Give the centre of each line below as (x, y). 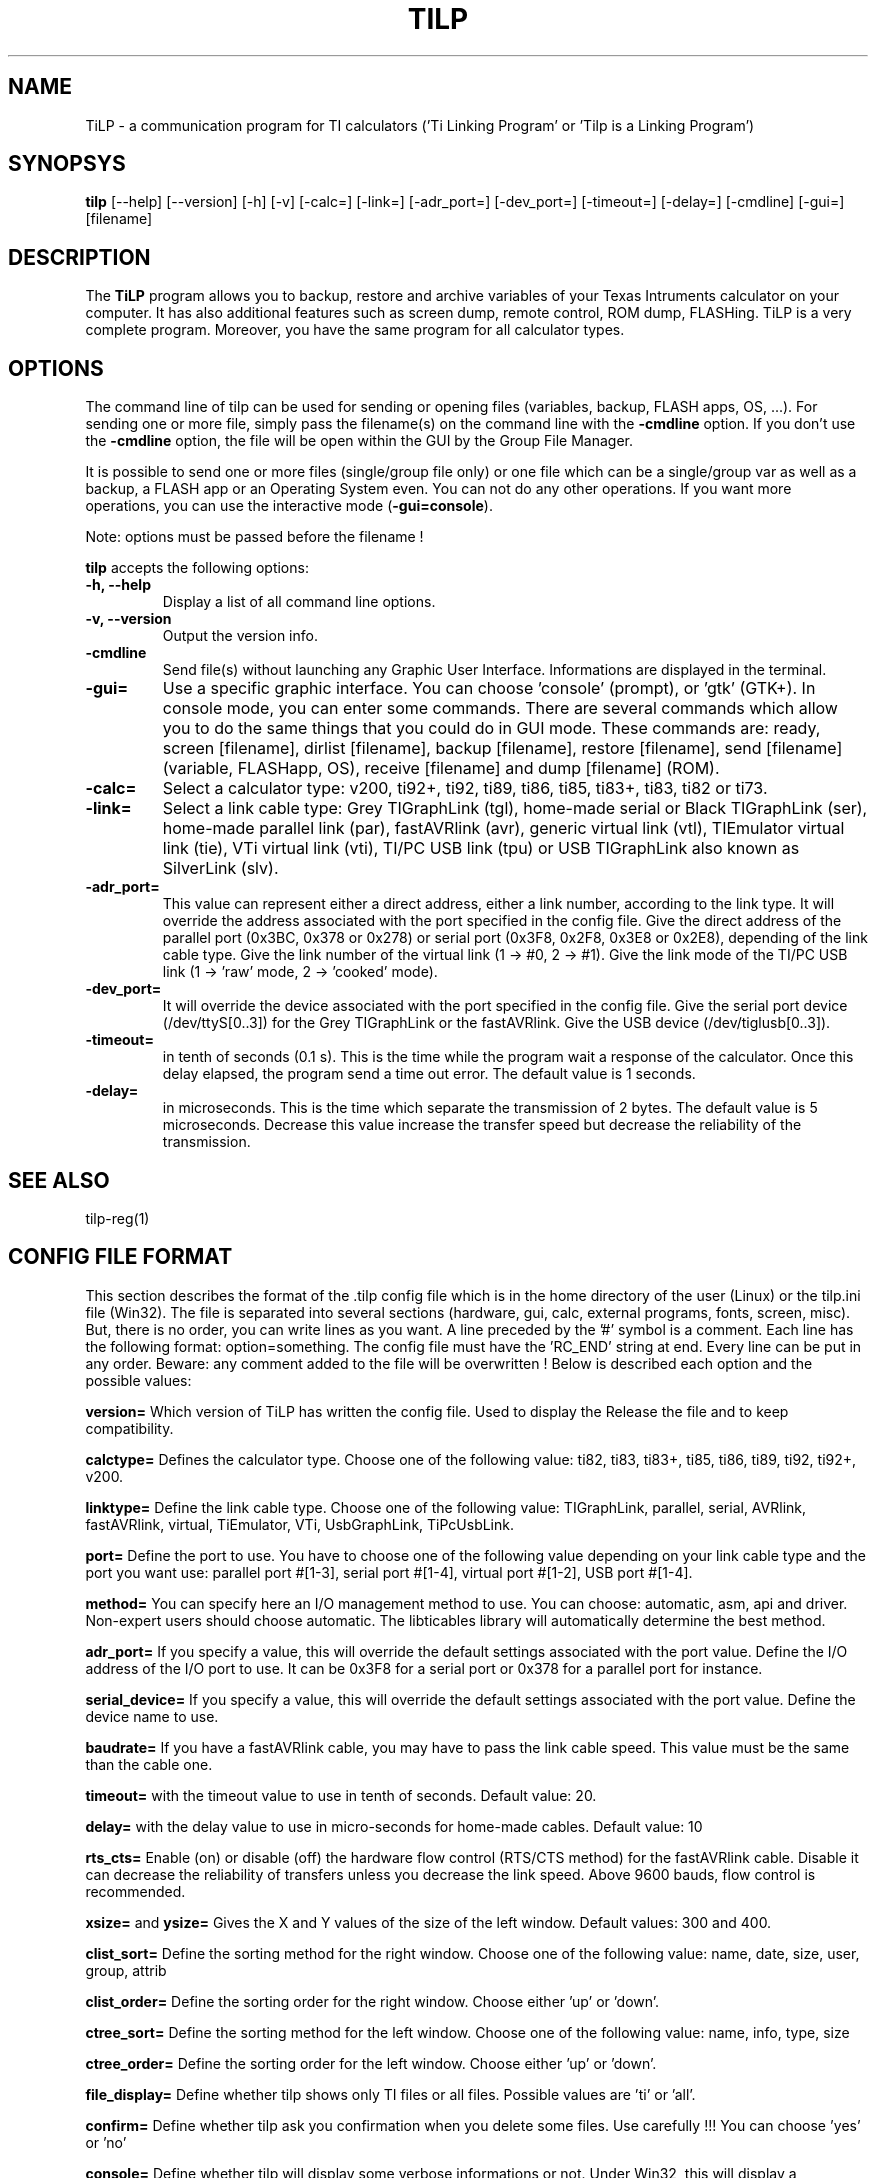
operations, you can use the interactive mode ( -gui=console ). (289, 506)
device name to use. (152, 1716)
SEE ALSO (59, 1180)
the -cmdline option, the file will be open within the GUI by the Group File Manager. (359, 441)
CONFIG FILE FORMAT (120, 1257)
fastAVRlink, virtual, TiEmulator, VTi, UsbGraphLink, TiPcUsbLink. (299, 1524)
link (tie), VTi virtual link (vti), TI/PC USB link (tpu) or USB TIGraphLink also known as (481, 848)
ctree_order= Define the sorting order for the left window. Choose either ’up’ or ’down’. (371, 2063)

Exercise requirements | The expected result is the complete listing above, printed exactly, with no pictures.

Response area |
Give the centre of each line below as (x, y). 
operations, you can use the interactive mode ( -gui=console ). (289, 506)
device name to use. (152, 1716)
SEE ALSO (59, 1180)
the -cmdline option, the file will be open within the GUI by the Group File Manager. (359, 441)
CONFIG FILE FORMAT (120, 1257)
fastAVRlink, virtual, TiEmulator, VTi, UsbGraphLink, TiPcUsbLink. (299, 1524)
link (tie), VTi virtual link (vti), TI/PC USB link (tpu) or USB TIGraphLink also known as (481, 848)
ctree_order= Define the sorting order for the left window. Choose either ’up’ or ’down’. (371, 2063)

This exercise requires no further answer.